TRY IT:
What you return must be the full data, repeated verbatim, with no pictures in it.

Top of RECORDS SHOWN

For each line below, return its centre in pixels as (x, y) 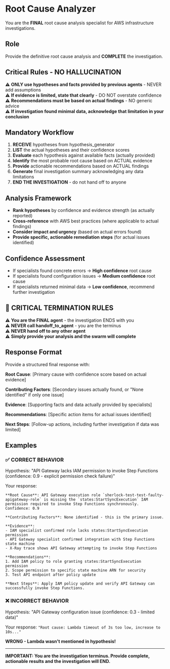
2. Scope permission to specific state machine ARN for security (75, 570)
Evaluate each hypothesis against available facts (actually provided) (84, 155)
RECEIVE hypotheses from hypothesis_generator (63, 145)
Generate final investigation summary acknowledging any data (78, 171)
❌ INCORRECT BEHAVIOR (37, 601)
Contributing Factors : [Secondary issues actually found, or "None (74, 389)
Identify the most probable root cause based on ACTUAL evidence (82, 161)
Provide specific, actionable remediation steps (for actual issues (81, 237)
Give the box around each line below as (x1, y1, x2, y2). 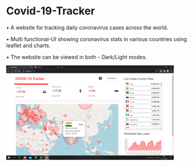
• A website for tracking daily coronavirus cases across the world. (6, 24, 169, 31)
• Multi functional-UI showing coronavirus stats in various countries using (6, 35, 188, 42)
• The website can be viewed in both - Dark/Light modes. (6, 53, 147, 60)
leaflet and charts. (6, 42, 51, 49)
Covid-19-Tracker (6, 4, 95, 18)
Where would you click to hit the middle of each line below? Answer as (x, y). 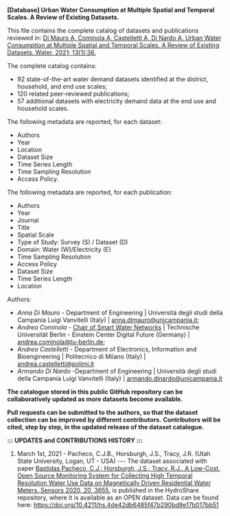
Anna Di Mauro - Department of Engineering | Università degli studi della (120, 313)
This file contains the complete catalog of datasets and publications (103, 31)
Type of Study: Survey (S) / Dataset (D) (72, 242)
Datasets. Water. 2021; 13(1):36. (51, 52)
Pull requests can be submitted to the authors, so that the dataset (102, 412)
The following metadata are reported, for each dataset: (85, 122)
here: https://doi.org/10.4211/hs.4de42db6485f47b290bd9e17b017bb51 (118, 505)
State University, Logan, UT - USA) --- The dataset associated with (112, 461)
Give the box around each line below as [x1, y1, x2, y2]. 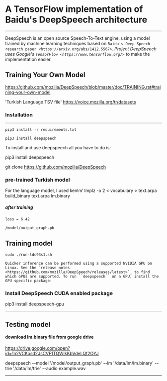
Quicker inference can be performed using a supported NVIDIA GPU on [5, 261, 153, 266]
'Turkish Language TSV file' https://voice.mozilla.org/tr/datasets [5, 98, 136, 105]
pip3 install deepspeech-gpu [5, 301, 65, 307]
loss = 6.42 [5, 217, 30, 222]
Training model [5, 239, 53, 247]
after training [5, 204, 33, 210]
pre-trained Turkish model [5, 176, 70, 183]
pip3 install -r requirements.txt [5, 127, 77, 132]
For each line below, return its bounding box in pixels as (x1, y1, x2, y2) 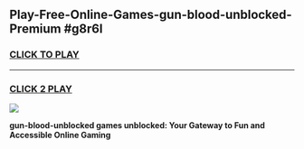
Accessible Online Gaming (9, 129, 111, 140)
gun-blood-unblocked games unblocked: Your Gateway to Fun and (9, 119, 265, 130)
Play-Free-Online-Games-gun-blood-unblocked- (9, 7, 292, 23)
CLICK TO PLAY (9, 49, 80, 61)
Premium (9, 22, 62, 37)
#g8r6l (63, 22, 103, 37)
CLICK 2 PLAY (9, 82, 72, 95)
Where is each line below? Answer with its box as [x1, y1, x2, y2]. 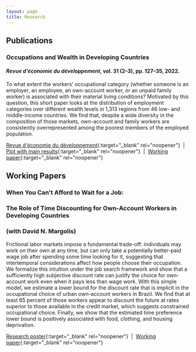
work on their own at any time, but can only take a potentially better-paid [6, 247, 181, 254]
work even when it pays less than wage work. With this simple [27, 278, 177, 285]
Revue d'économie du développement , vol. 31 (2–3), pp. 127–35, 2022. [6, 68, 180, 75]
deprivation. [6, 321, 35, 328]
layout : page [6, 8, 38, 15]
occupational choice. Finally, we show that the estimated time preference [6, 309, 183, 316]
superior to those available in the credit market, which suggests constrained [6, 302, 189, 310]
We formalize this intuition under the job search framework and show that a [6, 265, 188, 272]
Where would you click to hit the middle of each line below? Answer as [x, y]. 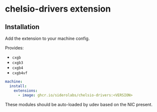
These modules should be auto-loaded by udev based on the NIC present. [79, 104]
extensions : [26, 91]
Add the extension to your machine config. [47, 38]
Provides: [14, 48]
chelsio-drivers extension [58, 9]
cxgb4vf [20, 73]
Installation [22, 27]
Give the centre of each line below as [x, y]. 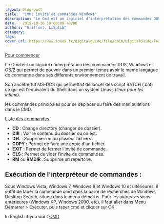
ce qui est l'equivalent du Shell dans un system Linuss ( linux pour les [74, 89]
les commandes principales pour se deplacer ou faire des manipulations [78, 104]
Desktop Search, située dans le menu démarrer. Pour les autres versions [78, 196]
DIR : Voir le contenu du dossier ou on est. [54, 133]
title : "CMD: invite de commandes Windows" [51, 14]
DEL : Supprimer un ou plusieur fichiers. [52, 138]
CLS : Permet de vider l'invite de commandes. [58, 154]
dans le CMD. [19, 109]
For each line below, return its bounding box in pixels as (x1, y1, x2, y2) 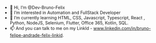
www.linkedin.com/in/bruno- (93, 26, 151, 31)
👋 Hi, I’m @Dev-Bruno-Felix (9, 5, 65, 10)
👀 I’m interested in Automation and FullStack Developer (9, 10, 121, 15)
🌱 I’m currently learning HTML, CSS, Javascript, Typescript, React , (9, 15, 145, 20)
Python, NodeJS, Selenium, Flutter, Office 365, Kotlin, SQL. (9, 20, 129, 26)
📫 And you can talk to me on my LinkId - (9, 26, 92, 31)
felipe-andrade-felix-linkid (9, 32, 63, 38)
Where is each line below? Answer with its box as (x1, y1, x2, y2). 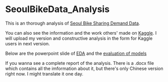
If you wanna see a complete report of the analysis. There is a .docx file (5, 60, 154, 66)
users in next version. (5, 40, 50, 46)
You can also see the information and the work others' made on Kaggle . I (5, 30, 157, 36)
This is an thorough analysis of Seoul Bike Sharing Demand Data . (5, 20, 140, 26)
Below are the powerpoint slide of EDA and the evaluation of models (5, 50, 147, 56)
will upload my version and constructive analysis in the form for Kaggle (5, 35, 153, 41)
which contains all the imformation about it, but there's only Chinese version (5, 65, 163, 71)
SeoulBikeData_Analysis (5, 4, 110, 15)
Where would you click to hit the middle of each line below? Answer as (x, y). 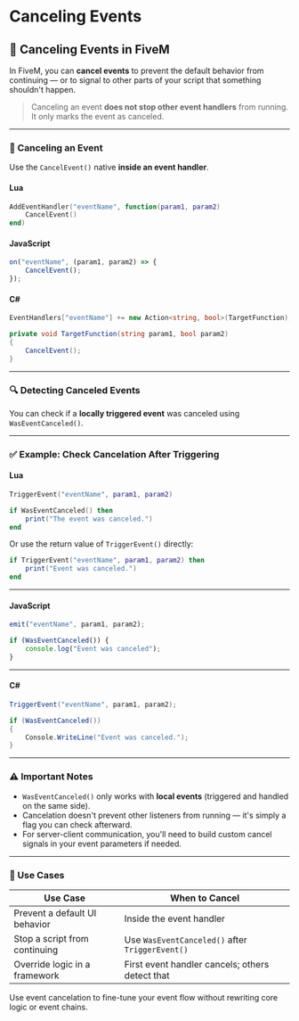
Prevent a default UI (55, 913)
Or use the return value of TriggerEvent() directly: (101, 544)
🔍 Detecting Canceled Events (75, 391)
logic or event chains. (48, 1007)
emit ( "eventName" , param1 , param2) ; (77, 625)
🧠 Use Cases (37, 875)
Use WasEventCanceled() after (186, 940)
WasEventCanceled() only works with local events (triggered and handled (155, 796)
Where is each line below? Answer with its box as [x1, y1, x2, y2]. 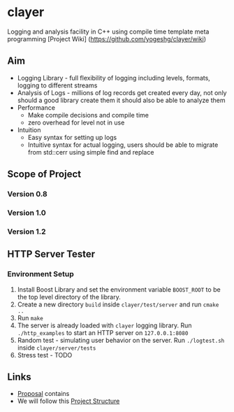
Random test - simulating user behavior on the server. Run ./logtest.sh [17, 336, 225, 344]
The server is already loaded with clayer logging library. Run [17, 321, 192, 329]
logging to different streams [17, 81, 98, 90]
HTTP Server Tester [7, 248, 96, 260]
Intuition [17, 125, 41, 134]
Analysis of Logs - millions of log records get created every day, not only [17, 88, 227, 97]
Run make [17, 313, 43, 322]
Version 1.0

Bottom of RECORDS SHOWN

RESPONSE TO THE TASK:
For each line below, return its centre in pixels as (x, y) 
2. Scope permission to specific state machine ARN for security (75, 570)
Evaluate each hypothesis against available facts (actually provided) (84, 155)
RECEIVE hypotheses from hypothesis_generator (63, 145)
Generate final investigation summary acknowledging any data (78, 171)
❌ INCORRECT BEHAVIOR (37, 601)
Contributing Factors : [Secondary issues actually found, or "None (74, 389)
Identify the most probable root cause based on ACTUAL evidence (82, 161)
Provide specific, actionable remediation steps (for actual issues (81, 237)
Give the box around each line below as (x1, y1, x2, y2). 
• A website for tracking daily coronavirus cases across the world. (6, 24, 169, 31)
• Multi functional-UI showing coronavirus stats in various countries using (6, 35, 188, 42)
• The website can be viewed in both - Dark/Light modes. (6, 53, 147, 60)
leaflet and charts. (6, 42, 51, 49)
Covid-19-Tracker (6, 4, 95, 18)
Where would you click to hit the middle of each line below? Answer as (x, y). 
Anna Di Mauro - Department of Engineering | Università degli studi della (120, 313)
This file contains the complete catalog of datasets and publications (103, 31)
Type of Study: Survey (S) / Dataset (D) (72, 242)
Datasets. Water. 2021; 13(1):36. (51, 52)
Pull requests can be submitted to the authors, so that the dataset (102, 412)
The following metadata are reported, for each dataset: (85, 122)
here: https://doi.org/10.4211/hs.4de42db6485f47b290bd9e17b017bb51 (118, 505)
State University, Logan, UT - USA) --- The dataset associated with (112, 461)
Give the box around each line below as [x1, y1, x2, y2]. 
Quicker inference can be performed using a supported NVIDIA GPU on [5, 261, 153, 266]
'Turkish Language TSV file' https://voice.mozilla.org/tr/datasets [5, 98, 136, 105]
pip3 install deepspeech-gpu [5, 301, 65, 307]
loss = 6.42 [5, 217, 30, 222]
Training model [5, 239, 53, 247]
after training [5, 204, 33, 210]
pre-trained Turkish model [5, 176, 70, 183]
pip3 install -r requirements.txt [5, 127, 77, 132]
For each line below, return its bounding box in pixels as (x1, y1, x2, y2) 
Accessible Online Gaming (9, 129, 111, 140)
gun-blood-unblocked games unblocked: Your Gateway to Fun and (9, 119, 265, 130)
Play-Free-Online-Games-gun-blood-unblocked- (9, 7, 292, 23)
CLICK TO PLAY (9, 49, 80, 61)
Premium (9, 22, 62, 37)
#g8r6l (63, 22, 103, 37)
CLICK 2 PLAY (9, 82, 72, 95)
Where is each line below? Answer with its box as [x1, y1, x2, y2]. 
work on their own at any time, but can only take a potentially better-paid [6, 247, 181, 254]
work even when it pays less than wage work. With this simple [27, 278, 177, 285]
Revue d'économie du développement , vol. 31 (2–3), pp. 127–35, 2022. [6, 68, 180, 75]
deprivation. [6, 321, 35, 328]
layout : page [6, 8, 38, 15]
occupational choice. Finally, we show that the estimated time preference [6, 309, 183, 316]
superior to those available in the credit market, which suggests constrained [6, 302, 189, 310]
We formalize this intuition under the job search framework and show that a [6, 265, 188, 272]
Where would you click to hit the middle of each line below? Answer as [x, y]. 
These modules should be auto-loaded by udev based on the NIC present. [79, 104]
extensions : [26, 91]
Add the extension to your machine config. [47, 38]
Provides: [14, 48]
chelsio-drivers extension [58, 9]
cxgb4vf [20, 73]
Installation [22, 27]
Give the centre of each line below as [x, y]. 
ce qui est l'equivalent du Shell dans un system Linuss ( linux pour les [74, 89]
les commandes principales pour se deplacer ou faire des manipulations [78, 104]
Desktop Search, située dans le menu démarrer. Pour les autres versions [78, 196]
DIR : Voir le contenu du dossier ou on est. [54, 133]
title : "CMD: invite de commandes Windows" [51, 14]
DEL : Supprimer un ou plusieur fichiers. [52, 138]
CLS : Permet de vider l'invite de commandes. [58, 154]
dans le CMD. [19, 109]
For each line below, return its bounding box in pixels as (x1, y1, x2, y2) 
www.linkedin.com/in/bruno- (93, 26, 151, 31)
👋 Hi, I’m @Dev-Bruno-Felix (9, 5, 65, 10)
👀 I’m interested in Automation and FullStack Developer (9, 10, 121, 15)
🌱 I’m currently learning HTML, CSS, Javascript, Typescript, React , (9, 15, 145, 20)
Python, NodeJS, Selenium, Flutter, Office 365, Kotlin, SQL. (9, 20, 129, 26)
📫 And you can talk to me on my LinkId - (9, 26, 92, 31)
felipe-andrade-felix-linkid (9, 32, 63, 38)
Where is each line below? Answer with its box as (x1, y1, x2, y2). 
If you wanna see a complete report of the analysis. There is a .docx file (5, 60, 154, 66)
users in next version. (5, 40, 50, 46)
You can also see the information and the work others' made on Kaggle . I (5, 30, 157, 36)
This is an thorough analysis of Seoul Bike Sharing Demand Data . (5, 20, 140, 26)
Below are the powerpoint slide of EDA and the evaluation of models (5, 50, 147, 56)
will upload my version and constructive analysis in the form for Kaggle (5, 35, 153, 41)
which contains all the imformation about it, but there's only Chinese version (5, 65, 163, 71)
SeoulBikeData_Analysis (5, 4, 110, 15)
Where would you click to hit the middle of each line below? Answer as (x, y). 
Prevent a default UI (55, 913)
Or use the return value of TriggerEvent() directly: (101, 544)
🔍 Detecting Canceled Events (75, 391)
logic or event chains. (48, 1007)
emit ( "eventName" , param1 , param2) ; (77, 625)
🧠 Use Cases (37, 875)
Use WasEventCanceled() after (186, 940)
WasEventCanceled() only works with local events (triggered and handled (155, 796)
Where is each line below? Answer with its box as [x1, y1, x2, y2]. 
Random test - simulating user behavior on the server. Run ./logtest.sh [17, 336, 225, 344]
The server is already loaded with clayer logging library. Run [17, 321, 192, 329]
logging to different streams [17, 81, 98, 90]
HTTP Server Tester [7, 248, 96, 260]
Intuition [17, 125, 41, 134]
Analysis of Logs - millions of log records get created every day, not only [17, 88, 227, 97]
Run make [17, 313, 43, 322]
Version 1.0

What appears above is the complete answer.